§ **EXERCISE PROMPT**
Scan the lines below for "that" and copy the matches.

§ **ENTRIES SUPPLIED**
◆ ◆ ◆ ◆ ◆ ◆ ◆

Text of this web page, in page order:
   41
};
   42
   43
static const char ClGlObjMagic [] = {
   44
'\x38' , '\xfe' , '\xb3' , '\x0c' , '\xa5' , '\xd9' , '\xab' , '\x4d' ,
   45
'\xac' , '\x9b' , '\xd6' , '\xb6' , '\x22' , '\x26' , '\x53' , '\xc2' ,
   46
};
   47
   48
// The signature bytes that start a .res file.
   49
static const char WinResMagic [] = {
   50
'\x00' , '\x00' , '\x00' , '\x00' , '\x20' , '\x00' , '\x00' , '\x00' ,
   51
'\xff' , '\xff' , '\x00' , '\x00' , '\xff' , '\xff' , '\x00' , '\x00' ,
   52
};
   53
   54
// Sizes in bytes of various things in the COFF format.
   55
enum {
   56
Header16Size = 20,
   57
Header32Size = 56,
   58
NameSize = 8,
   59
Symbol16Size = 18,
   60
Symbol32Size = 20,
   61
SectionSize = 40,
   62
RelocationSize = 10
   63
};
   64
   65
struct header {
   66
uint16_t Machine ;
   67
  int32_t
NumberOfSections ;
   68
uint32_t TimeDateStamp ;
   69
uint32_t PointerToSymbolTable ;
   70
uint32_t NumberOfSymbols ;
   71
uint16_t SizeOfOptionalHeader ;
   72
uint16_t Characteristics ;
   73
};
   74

◆ ◆ ◆ ◆ ◆ ◆ ◆

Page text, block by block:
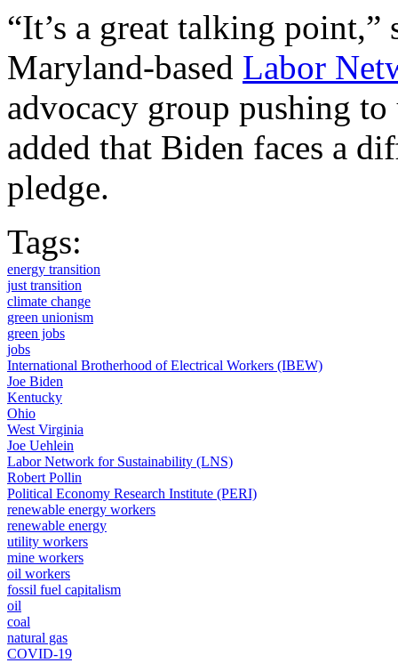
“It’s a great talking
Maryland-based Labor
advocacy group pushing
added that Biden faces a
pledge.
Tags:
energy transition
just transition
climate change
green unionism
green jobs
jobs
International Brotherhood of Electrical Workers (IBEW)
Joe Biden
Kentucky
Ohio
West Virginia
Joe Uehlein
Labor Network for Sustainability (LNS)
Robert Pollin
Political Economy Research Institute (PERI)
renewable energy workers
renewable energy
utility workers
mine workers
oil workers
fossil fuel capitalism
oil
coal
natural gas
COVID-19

◆ ◆ ◆ ◆ ◆ ◆ ◆

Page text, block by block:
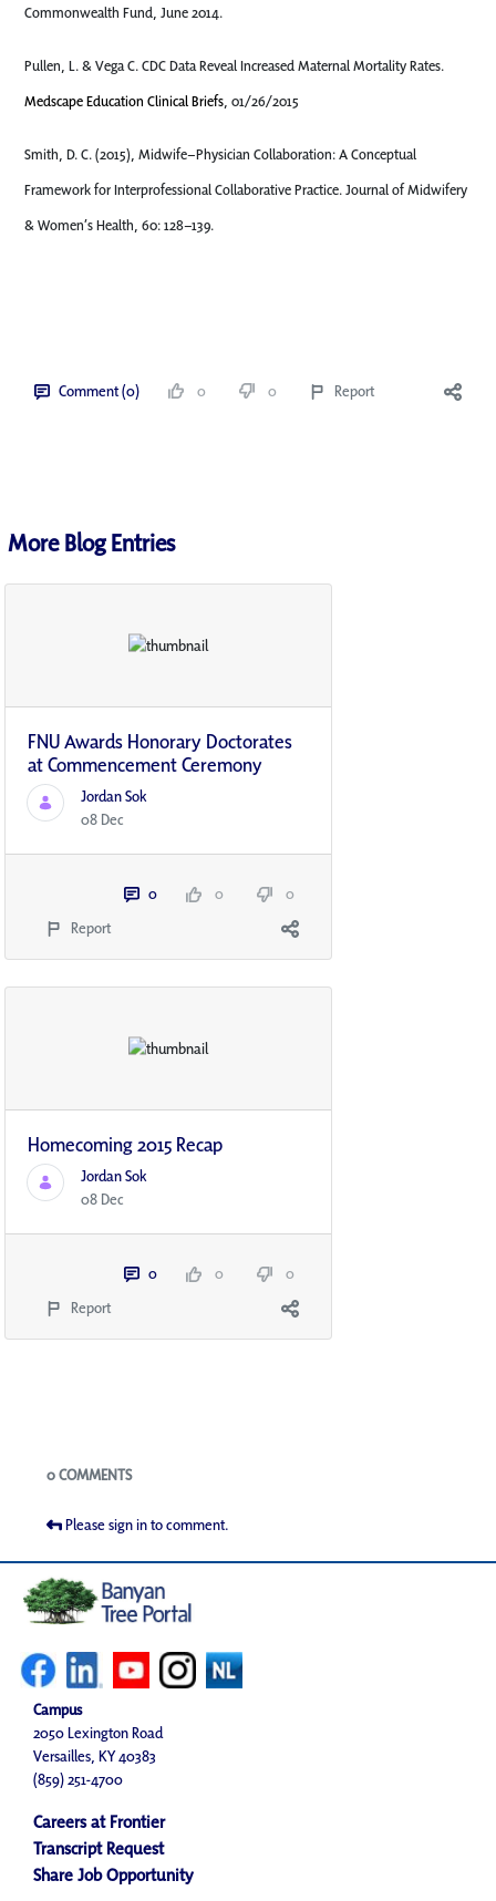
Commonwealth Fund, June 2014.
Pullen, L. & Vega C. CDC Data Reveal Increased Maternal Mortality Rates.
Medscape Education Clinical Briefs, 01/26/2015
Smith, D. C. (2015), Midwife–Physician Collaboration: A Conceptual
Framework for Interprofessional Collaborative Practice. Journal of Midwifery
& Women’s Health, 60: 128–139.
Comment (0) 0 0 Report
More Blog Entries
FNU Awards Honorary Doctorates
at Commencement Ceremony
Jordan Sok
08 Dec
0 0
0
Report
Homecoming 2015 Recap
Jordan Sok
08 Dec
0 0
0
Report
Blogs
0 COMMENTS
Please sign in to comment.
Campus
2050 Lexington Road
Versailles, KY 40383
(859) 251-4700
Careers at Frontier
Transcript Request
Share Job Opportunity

◆ ◆ ◆ ◆ ◆ ◆ ◆

§ **RESPONSE FOR THIS EXERCISE**
// The signature bytes that start a .res file.
added that Biden faces a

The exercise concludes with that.